Take back your marriage (actually, it's likely you'll be earning it for the first time) by being the magnificent man you were born to be. I cannot put it any better than this (from poster MEM)

The rules 

-------------------------------------------------------------

If you are a man and you want to have a passionate relationship with your wife:
1. ALL dominance starts in-house. That means you learn to control YOUR emotions - especially the two biggest enemies fear and uncontrolled anger. 
2. True control of emotions enables great self control of your behavior. Not just the words that issue from your mouth, but your body language.
3. The baseline against which you measure behavior is the golden rule. _*Do NOT allow people to treat you worse than you would treat them*_. 
4. Acknowledge that without respect you have nothing. ALL respect emanates from in-house. If you don't respect yourself, well you can finish that sentence. 
5. Earn respect by performing, _demand respect by inflicting swift and sure consequences when treated in an unacceptable manner._6. Be empathetic and supportive and loving when your W is hurting.
7. Be stern and firm when she is taking her bad day/bad mood out on you.
8. Be fun to be around. Playful, upbeat, fun and funny.
9. _*Be around less and make it clear why when you are not being treated fairly*_.
10. YOU ARE ALLOWED TO HAVE NEEDS. Express them. YOU ARE NOT ALLOWED TO BE NEEDY. There is a giant difference between the two.
11. Learn your W. A husband who says "no one can understand women, does not understand his wife. This lack of knowledge is often fatal to the marriage" Pay attention - she is likely fairly consistent. 
12. _*Accept that your W will love you MORE when you assert yourself in a rational, strong, firm and consistent manner*_. 
13. Learn to talk a LOT LESS and communicate much more and much better with body language.


----------



## greenpearl

R2d210,

I think you are going to have a difficult war to fight.

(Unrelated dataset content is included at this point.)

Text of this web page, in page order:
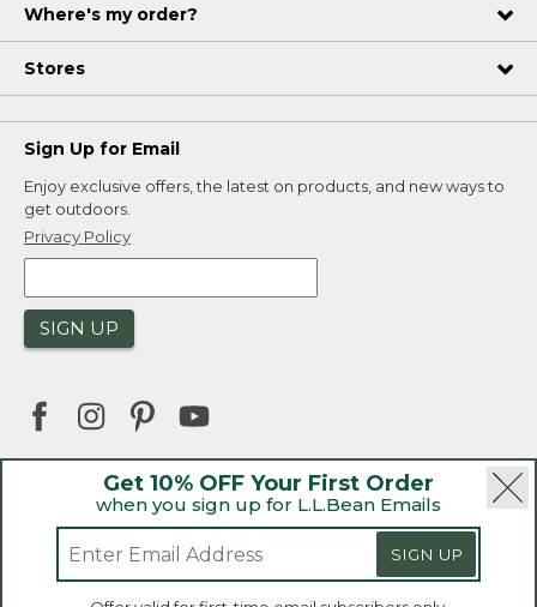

I believe that your wife is over 40 years old, it is difficult to train an old dog. 

I was discussing this with my husband, if you have been a yes man for many years in your marriage, suddenly you tough up, she doesn't understand what's going on. She has being controlling for all of those years, she thinks that she has power on you, suddenly if you start not doing things her way, she'l get furious, she'll resent you, she will think that you are challenging her authority, too bad that she thinks this way, but I guess that's what will be in her mind. Then she'll look for ways to make your life miserable. Never offend women, they are narrow minded and they can't let things go when they are offended, they look for ways to get revenge. 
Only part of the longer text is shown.